CHAPTER FIVE (#ulink_765bf04a-9d6a-57a9-9bbd-6337de55f8f1)

“LAWSUIT?” ANDREW GULPED down the scalding coffee in a slurp rather than his intended sip. It burned all the way down to his stomach. “What lawsuit?”

Maegan’s cheery, “Good morning! You must be Katelyn!” floated through the living room and into the kitchen area. He heard Katelyn’s bubbly reply, and the subsequent chatter of conversation. Yep, he’d been right. Katelyn and Maegan would get on like a house on fire.

Mallory was a different story. Here she was, dressed to the nines in an outfit that looked straight off some fashion runway for working women. Who showed up at a stable with heels and a string of pearls? He’d known women like that—even made the mistake of dating a few before he wised up.

Yep, if Andrew had a type, it was high-maintenance Miss Fashion Plate right here in front of him. Lucky for him, he knew that if he scratched off her shiny, polished surface, he’d probably find her core to be all, “What’s in it for me?”

One of these days, he was going to figure out that he needed to settle for a good, sensible woman who was comfortable in a pair of jeans, who knew how to stretch a dollar and wasn’t all about appearances. Until then? He should steer clear of Mallory’s shiny-as-a-new-penny good looks.

Especially if she was considering a lawsuit.

Hearing Maegan talking to Katelyn, Mallory seemed torn. Well, gosh, that went right along with what Andrew had deduced already—Mallory still seemed to focus on him as the cause of Katelyn’s woes, was still more interested in placing blame than moving forward. After all, here she was, letting her sister’s cup of coffee chill on the countertop rather than getting it to her while it was still warm.

Mallory must have read his thoughts, because she snatched up the coffee, turned on those spindly heels and marched into the den. He heard her as she joined the conversation, noted with some surprise that she seemed to be knowledgeable about the realistic limitations of what Katelyn could accomplish here.

An image of those melted bunny slippers came rushing back to Andrew. Had he left her to die? If he’d called it in when he first heard Katelyn above him—

No. He’d done his job; he’d followed protocol.

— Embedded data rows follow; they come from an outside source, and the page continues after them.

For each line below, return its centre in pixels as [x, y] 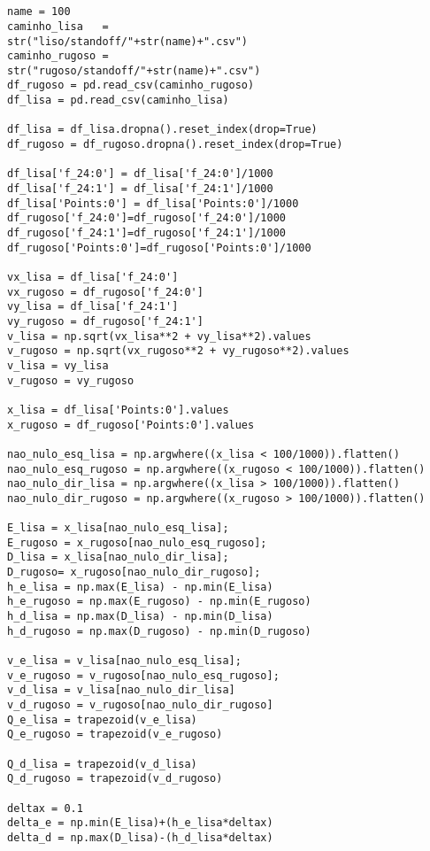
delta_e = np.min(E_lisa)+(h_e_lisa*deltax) [140, 823]
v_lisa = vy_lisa [58, 365]
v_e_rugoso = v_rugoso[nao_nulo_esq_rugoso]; [143, 675]
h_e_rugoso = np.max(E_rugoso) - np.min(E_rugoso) [159, 602]
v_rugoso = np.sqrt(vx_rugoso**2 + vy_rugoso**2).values [178, 351]
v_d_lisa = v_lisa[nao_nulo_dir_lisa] [121, 690]
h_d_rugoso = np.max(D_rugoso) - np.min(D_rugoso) [159, 631]
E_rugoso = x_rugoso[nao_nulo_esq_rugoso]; [137, 542]
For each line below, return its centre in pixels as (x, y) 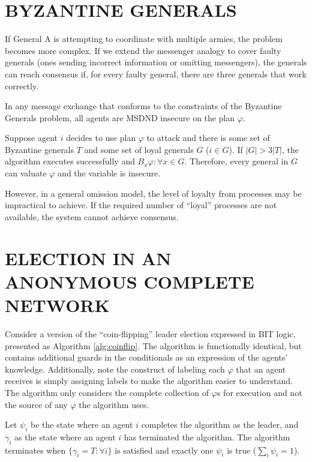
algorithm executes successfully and (70, 161)
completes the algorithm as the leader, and (220, 424)
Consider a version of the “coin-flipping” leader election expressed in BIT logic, (150, 333)
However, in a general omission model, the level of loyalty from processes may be (153, 193)
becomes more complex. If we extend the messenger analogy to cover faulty (143, 50)
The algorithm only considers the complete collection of (107, 392)
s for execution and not (259, 392)
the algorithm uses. (114, 404)
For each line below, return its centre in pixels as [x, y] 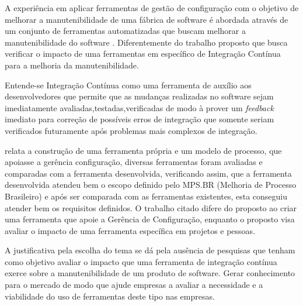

At some point, you had to cut your losses, evaluate what you had left and make a plan to move forward. He was done blaming himself for that day.

That didn’t mean he couldn’t be sure Katelyn got the best therapy possible—and Maegan, pesky Irish twin sister or not, was exactly that. He’d seen miracles happen here—kids walking when their doctors had given up on them, an autistic boy speaking after five years of nothing but grunts and shrieks.

The wheels of Katelyn’s wheelchair squeaked against the hardwood floor as Maegan moved the operation to a treatment room for her evaluation. She’d warned Andrew that assessment would tell the tale, whether there was any possibility for Katelyn to improve. The kid deserved a break, and Maegan could help her. He knew it.

Even if Mallory Blair didn’t seem to know the treasure she had. She must have taken one look at Happy Acres and found it missing the sleek professionalism of a bigger, ritzier operation. A city slicker like her?

She must think we’re all stupid hicks.

What lawsuit? What plan was bubbling away in that avaricious mind of Mallory Blair’s? Because he knew her type: money, money, money. Had to have money to pay for that car and those clothes and that haircut. Oh, and those shoes—yep. He hadn’t grown up with all the sisters he had not to be able to tell those heels, with their fancy design right on the stilettos, were pricey. From the tip of her coppery hair to those teetering printed heels, Mallory Blair screamed high-dollar woman.

He considered who here in Waverly might know about any lawsuit the Blairs could have filed.

Dutch would certainly know—“Dutch” Van der Gooten, the Levi County in-house counsel. Andrew spied a grocery/errand list on the fridge and made his decision: the horses were fed, the stables mucked out, Maegan didn’t have another patient coming in until after lunch.

He snatched the list off the fridge, shot off a text to Maegan to let her know he was going into town and forwarded the rehab phones to his cell phone. Grabbing a jacket off the hook by the door, Andrew headed for his truck.